Company A, a C-corporation, sponsors a DBPP. Company A has two employees, both of whom are HCEs. Employees of Sole Proprietorship (the "SP") also participate in DBPP. SP is controlled by one of the HCEs employed by Company A. Everything is fine so far.

Assume DBPP funding is $250,000. Can the entire amount be paid by Company A and be deducted by Company A? I'm guessing the answer is yes because Company A and SP are part of the same controlled group. It just looks bad, on tax returns, that Company A is taking deductions for employees who don't get a W-2 from Company A.

Your thoughts? Thanks in advance. Ed

Posted

You did not tell us if owner of SP is also an owner of Corp A. Nor the percentage of ownership.

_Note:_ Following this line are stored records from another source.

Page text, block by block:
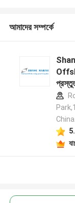
আমাদের সম্পর্কে
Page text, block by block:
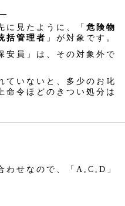
に見たように、「 危険物
括管理者 」が対象です。
員」は、その対象外で
いないと、多少のお叱
命令ほどのきつい処分は
せなので、「A,C,D」
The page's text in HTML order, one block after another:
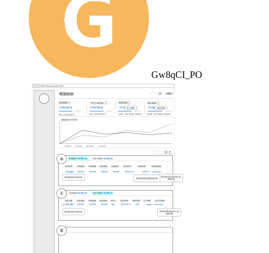
Gw8qCI_PO
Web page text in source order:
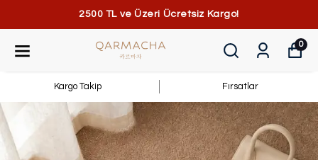
2500 TL ve Üzeri Ücretsiz Kargo!
0
Kargo Takip Fırsatlar
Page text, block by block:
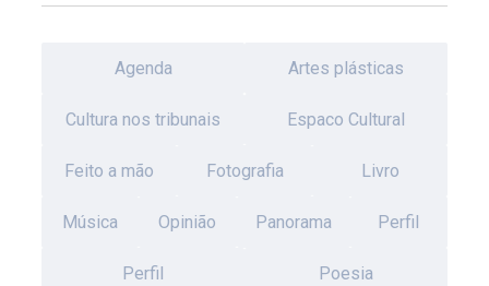
Agenda Artes plásticas
Cultura nos tribunais Espaco Cultural
Feito a mão Fotografia Livro
Música Opinião Panorama Perfil
Perfil Poesia
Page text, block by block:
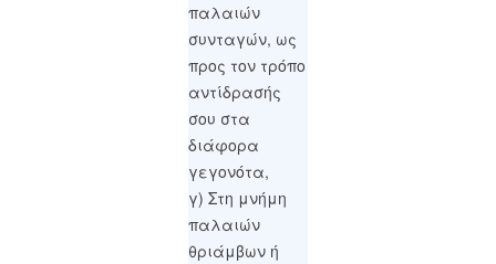
παλαιών
συνταγών, ως
προς τον τρόπο
αντίδρασής
σου στα
διάφορα
γεγονότα,
γ) Στη μνήμη
παλαιών
θριάμβων ή
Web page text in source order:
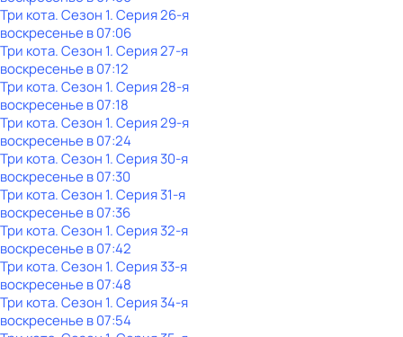
Три кота. Сезон 1. Серия 26-я
воскресенье в07:06
Три кота. Сезон 1. Серия 27-я
воскресенье в07:12
Три кота. Сезон 1. Серия 28-я
воскресенье в07:18
Три кота. Сезон 1. Серия 29-я
воскресенье в07:24
Три кота. Сезон 1. Серия 30-я
воскресенье в07:30
Три кота. Сезон 1. Серия 31-я
воскресенье в07:36
Три кота. Сезон 1. Серия 32-я
воскресенье в07:42
Три кота. Сезон 1. Серия 33-я
воскресенье в07:48
Три кота. Сезон 1. Серия 34-я
воскресенье в07:54
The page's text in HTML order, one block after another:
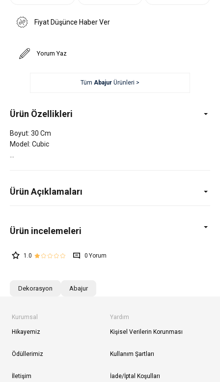
Fiyat Düşünce Haber Ver
Yorum Yaz
Tüm AbajurÜrünleri >
Ürün Özellikleri
Boyut: 30 Cm
Model: Cubic
Ürün Açıklamaları
1.0 0
Dekorasyon Abajur
Kurumsal
Hikayemiz
Ödüllerimiz
İletişim
Yardım
Kişisel Verilerin Korunması
Kullanım Şartları
İade/İptal Koşulları
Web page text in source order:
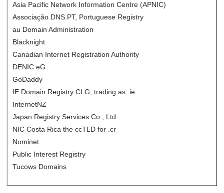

Can you explain why it is a controlled group? Or, does Corp A receive any compensation, economic benefit, or use of the employees of SP? Maybe you have a management org for affiliated service groups?

If you are describing a controlled group, (which has not been shown yet), then the controlled group can get the deduction from any of its members. You also should consider whether you are using reasonable accounting methods, applied consistently, in treating the cost allocation between the entities.

Guest jgordon
Posted

This is actually answered by Section 162 of the Internal Revenue Code. A taxpayer cannot claim as an ordinary and necessary expenses the payment of compensation and/or benefits for services not performed for the company.

Short answer . . . No, Company A cannot take a deduction for a contribution made on behalf of a participant who is not an employee (it fails the requirements of section 162). The correct way to handle is to SP make the contribution to the Plan and have it deducted by SP.

Guest EMM118
Posted

Thanks for the replies. This is a controlled group as husband and wife own 100% of the corporation and the SP is the husband's engineering business. The concern I had was that all in income is in the corporation not the SP. Is this going to raise concerns on the corporate return since the corporate return will show a significant pension deduction with a smaller deduction for salaries? Thanks again. Ed

Posted

Anything can cause an audit, but you have good facts and regulations behind the premise that the corp is responsible for the funding and can take the whole deduction. Talk with your actuary if you need more support.

To jgordon - the employees of the SP are also in the corp, so 162 is not a problem.